The Exhaustion Edge #55

Back in December I started feeling a low back pain that I couldn’t quite determine if it was bone pain or simply a pulled muscle. I thought I’d just wait until my PET/CT end of December to see if anything was going on. Well, something was amiss on my scan – a portion of my hip bone the cortex has been eaten through by the cancer but really didn’t warrant anything other than increase pain meds a little bit and refill Celebrex. The corex is the outer layer of bone. It’s waht makes the bone hard while keeping it sof and spongy on the inside. I still thought I had pulled a low back muscle as the pain had slightly subsided when my Celebrex (my daily anti-inflammatory med) had been refilled. The Nuker helped me understand that differentiating this type of bone pain vs. a pulled mucle would be hard as our ligaments, tendons and muscles all attach to our spines in this triangle shaped area. My lesion is just to the right of my right SI joint (sacroiliac joint).

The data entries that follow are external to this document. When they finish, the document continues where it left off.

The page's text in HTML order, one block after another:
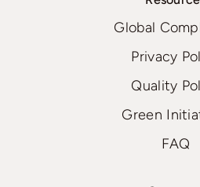
Global
Privacy
Quality
Green
FAQ
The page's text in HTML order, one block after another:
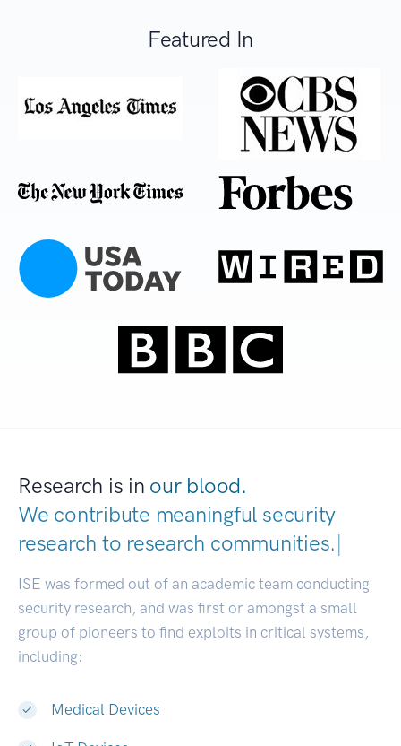
Featured In
Research is in our blood.
We contribute meaningful security
research to research communities.|
ISE was formed out of an academic team conducting
security research, and was first or amongst a small
group of pioneers to find exploits in critical systems,
including:
Medical Devices
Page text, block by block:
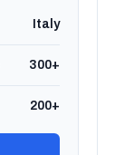
Italy
300+
200+
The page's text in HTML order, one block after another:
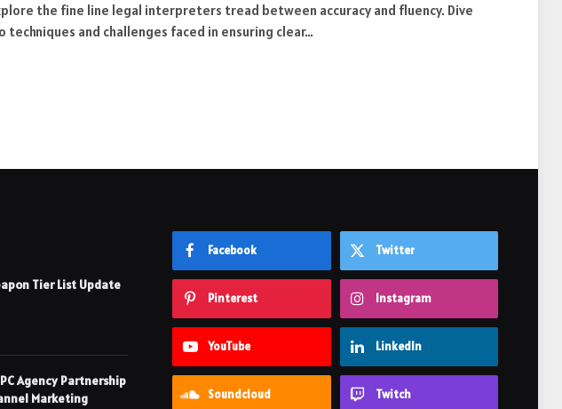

In January, I started the Breast Cancer to Bikinis program working out 3 times a week. Unfortunately I exasperated the pain causing lesion in my low spine. So, I stopped working out and was steadily increasing my pain meds with very little pain control. I decided to move forward with radiation to help. In an MBC patient radiation is used to alleviate pain in bone mets, not for cure like last time I had radiation. However, bone can only be irradiated once. The next time has to be at least 2 years out. Therefore, I have requested we be as accurate as possible within the radiation fields. I have many lesions and while they don’t hurt now, they may in the future and I want to have to option of acting on them then.

I had started my new chemo combo (zoladex, faslodex and ibrance) and was working through the side effects and scheduled an appointment with The Nuker. We scheduled a Pelvic MRI and here is what it said:

  • Results are compared to the Dec. 21, 2015 PET/CT. Lesions appear worse despite different modalities. For example: lesion within left lateral Ischium appears larger measuring 2.7 X 1.7 cm (previously 1.0 cm), Lesion within the right Sacrum (tail bone) apperas larger measuring 2.9 X 1.6 cm (previously .7 cm). and lesion within the right Ischium apperas larger measuring 5.0 X 2.2 cm. (previously 3.0X1.2 cm). No acute fracture or dislocation is seen. Bilateral hip joints, SI joints and symphysis pubis appera intact. No intrapelvic mass or adenopathy is idebtified. And no abnormal fluid collection is seen. 

Based on the Pelvic MRI and the pain I am experiencing XRT (radiation) will really help. This is not like the External Beam Radiation I had 4 years ago. My skin will not blister and peel. Actually, I’m getting only 10 sessions. I will be tired, to quote The Nuker “pushed over the exhaustion edge” because I will also be on my 2nd cycle of chemo but it will help 90% of the pain within a week. It’s a very pin point directed radaition beam and will help rebuild the cortex that has been eroded from the cancer. Healing will get better when I’m officially done March 10th.

Below are pictures and videos of what my MRI and PET/CT of my pelvis look like. That’s The Nuker explaining everything, pointing out the right Ischium (where the big hole is). Healthy bone is the gray areas where cancerous bone lesions are the white areas on a PET/CT while on an MRI it’s flipped. Both videos explain a lot. In the MRI video the conversation mentions pelvis stability. In my left Ischium there is a mottled apperance with too many to count lesions. Even though I’m not experiencing any pain, radiating those areas will help with hip stability. Something I need to consider.  I have started XRT yesterday, once a day for 10 days. I also got my Zoladex and Faslodex shots yesterday and slept almost 15 hours last night. I’m not feeling to bad today! Looking forward to being pain free again and start excercising with my B2B ladies!